** Opening Extracted entries block **

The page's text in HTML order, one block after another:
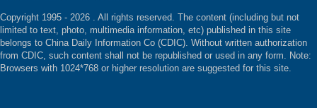
Copyright 1995 - 2026 . All rights reserved. The content (including but not
limited to text, photo, multimedia information, etc) published in this site
belongs to China Daily Information Co (CDIC). Without written authorization
from CDIC, such content shall not be republished or used in any form. Note:
Browsers with 1024*768 or higher resolution are suggested for this site.
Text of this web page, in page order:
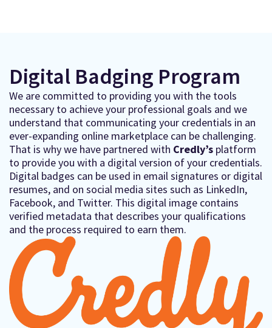
Digital Badging Program
We are committed to providing you with the tools
necessary to achieve your professional goals and we
understand that communicating your credentials in an
ever-expanding online marketplace can be challenging.
That is why we have partnered with Credly’s platform
to provide you with a digital version of your credentials.
Digital badges can be used in email signatures or digital
resumes, and on social media sites such as LinkedIn,
Facebook, and Twitter. This digital image contains
verified metadata that describes your qualifications
and the process required to earn them.
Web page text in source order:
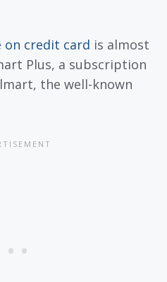
on credit card is almost
Plus, a subscription
the well-known
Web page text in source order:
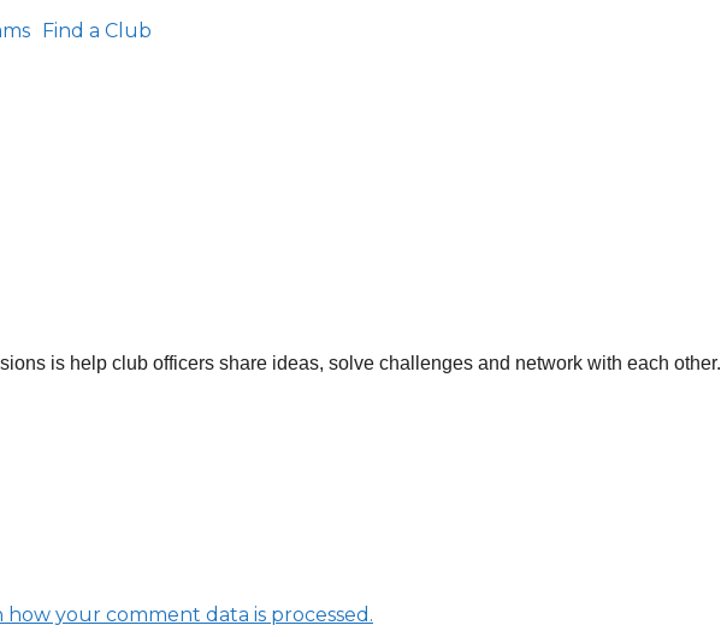
Find a Club
is help club officers share ideas, solve challenges and network with each other.
how your comment data is processed.
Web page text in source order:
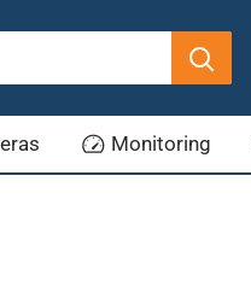
Monitoring
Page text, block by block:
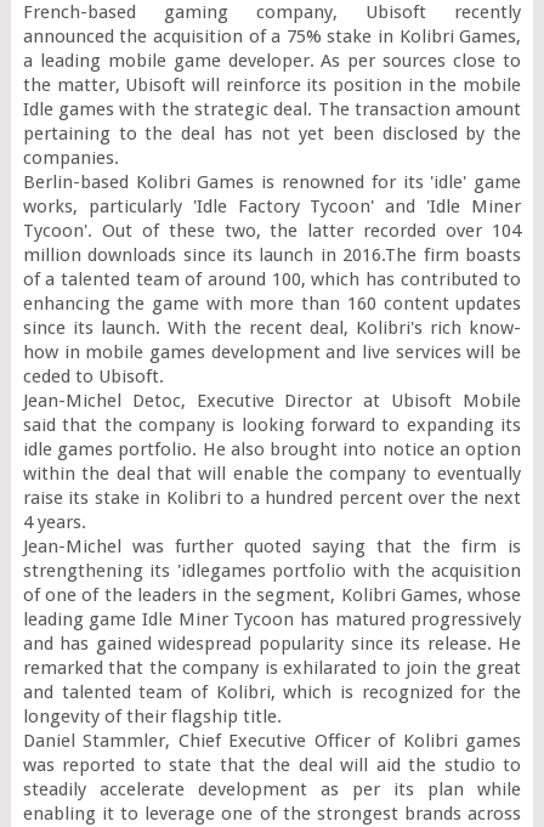
French-based gaming company, Ubisoft recently
announced the acquisition of a 75% stake in Kolibri Games,
a leading mobile game developer. As per sources close to
the matter, Ubisoft will reinforce its position in the mobile
Idle games with the strategic deal. The transaction amount
pertaining to the deal has not yet been disclosed by the
companies.
Berlin-based Kolibri Games is renowned for its 'idle' game
works, particularly 'Idle Factory Tycoon' and 'Idle Miner
Tycoon'. Out of these two, the latter recorded over 104
million downloads since its launch in 2016.The firm boasts
of a talented team of around 100, which has contributed to
enhancing the game with more than 160 content updates
since its launch. With the recent deal, Kolibri's rich know-
how in mobile games development and live services will be
ceded to Ubisoft.
Jean-Michel Detoc, Executive Director at Ubisoft Mobile
said that the company is looking forward to expanding its
idle games portfolio. He also brought into notice an option
within the deal that will enable the company to eventually
raise its stake in Kolibri to a hundred percent over the next
4 years.
Jean-Michel was further quoted saying that the firm is
strengthening its 'idlegames portfolio with the acquisition
of one of the leaders in the segment, Kolibri Games, whose
leading game Idle Miner Tycoon has matured progressively
and has gained widespread popularity since its release. He
remarked that the company is exhilarated to join the great
and talented team of Kolibri, which is recognized for the
longevity of their flagship title.
Daniel Stammler, Chief Executive Officer of Kolibri games
was reported to state that the deal will aid the studio to
steadily accelerate development as per its plan while
enabling it to leverage one of the strongest brands across
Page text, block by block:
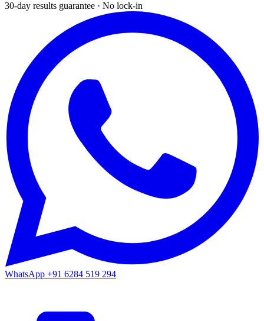
30-day results guarantee · No lock-in
WhatsApp +91 6284 519 294
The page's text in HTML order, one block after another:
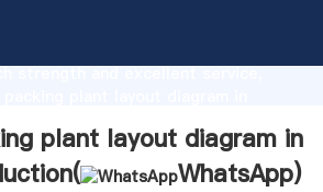
strength and excellent service,
plant layout diagram in
WhatsApp)
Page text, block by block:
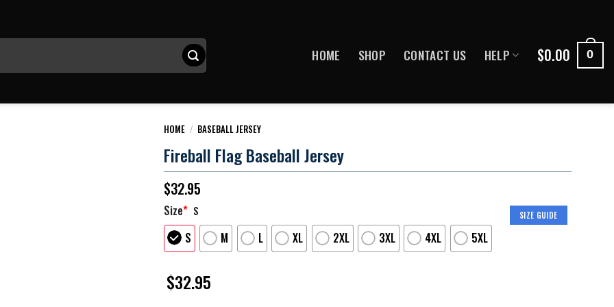
HOME SHOP CONTACT US HELP $0.00 0
HOME / BASEBALL JERSEY
Fireball Flag Baseball Jersey
$32.95
SIZE GUIDE
Size* S
S M L XL 2XL 3XL 4XL 5XL
$32.95
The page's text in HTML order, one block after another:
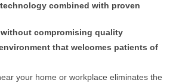
combined with proven
compromising quality
that welcomes patients of
your home or workplace eliminates the
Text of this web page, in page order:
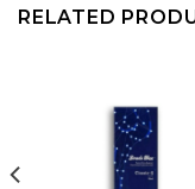
RELATED
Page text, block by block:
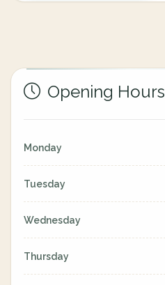
Opening Hours
Monday
Tuesday
Wednesday
Thursday

** Closing Extracted entries block **

◆ **Assignment**
Quote the records in full and exactly; skip any image.

◆ **Written solution**
The page's text in HTML order, one block after another:
Copyright 1995 - 2026 . All rights reserved. The content (including but not
limited to text, photo, multimedia information, etc) published in this site
belongs to China Daily Information Co (CDIC). Without written authorization
from CDIC, such content shall not be republished or used in any form. Note:
Browsers with 1024*768 or higher resolution are suggested for this site.
Text of this web page, in page order:
Digital Badging Program
We are committed to providing you with the tools
necessary to achieve your professional goals and we
understand that communicating your credentials in an
ever-expanding online marketplace can be challenging.
That is why we have partnered with Credly’s platform
to provide you with a digital version of your credentials.
Digital badges can be used in email signatures or digital
resumes, and on social media sites such as LinkedIn,
Facebook, and Twitter. This digital image contains
verified metadata that describes your qualifications
and the process required to earn them.
Web page text in source order:
on credit card is almost
Plus, a subscription
the well-known
Web page text in source order:
Find a Club
is help club officers share ideas, solve challenges and network with each other.
how your comment data is processed.
Web page text in source order:
Monitoring
Page text, block by block:
French-based gaming company, Ubisoft recently
announced the acquisition of a 75% stake in Kolibri Games,
a leading mobile game developer. As per sources close to
the matter, Ubisoft will reinforce its position in the mobile
Idle games with the strategic deal. The transaction amount
pertaining to the deal has not yet been disclosed by the
companies.
Berlin-based Kolibri Games is renowned for its 'idle' game
works, particularly 'Idle Factory Tycoon' and 'Idle Miner
Tycoon'. Out of these two, the latter recorded over 104
million downloads since its launch in 2016.The firm boasts
of a talented team of around 100, which has contributed to
enhancing the game with more than 160 content updates
since its launch. With the recent deal, Kolibri's rich know-
how in mobile games development and live services will be
ceded to Ubisoft.
Jean-Michel Detoc, Executive Director at Ubisoft Mobile
said that the company is looking forward to expanding its
idle games portfolio. He also brought into notice an option
within the deal that will enable the company to eventually
raise its stake in Kolibri to a hundred percent over the next
4 years.
Jean-Michel was further quoted saying that the firm is
strengthening its 'idlegames portfolio with the acquisition
of one of the leaders in the segment, Kolibri Games, whose
leading game Idle Miner Tycoon has matured progressively
and has gained widespread popularity since its release. He
remarked that the company is exhilarated to join the great
and talented team of Kolibri, which is recognized for the
longevity of their flagship title.
Daniel Stammler, Chief Executive Officer of Kolibri games
was reported to state that the deal will aid the studio to
steadily accelerate development as per its plan while
enabling it to leverage one of the strongest brands across
Page text, block by block:
30-day results guarantee · No lock-in
WhatsApp +91 6284 519 294
The page's text in HTML order, one block after another:
strength and excellent service,
plant layout diagram in
WhatsApp)
Page text, block by block:
HOME SHOP CONTACT US HELP $0.00 0
HOME / BASEBALL JERSEY
Fireball Flag Baseball Jersey
$32.95
SIZE GUIDE
Size* S
S M L XL 2XL 3XL 4XL 5XL
$32.95
The page's text in HTML order, one block after another:
combined with proven
compromising quality
that welcomes patients of
your home or workplace eliminates the
Text of this web page, in page order:
RELATED
Page text, block by block:
Opening Hours
Monday
Tuesday
Wednesday
Thursday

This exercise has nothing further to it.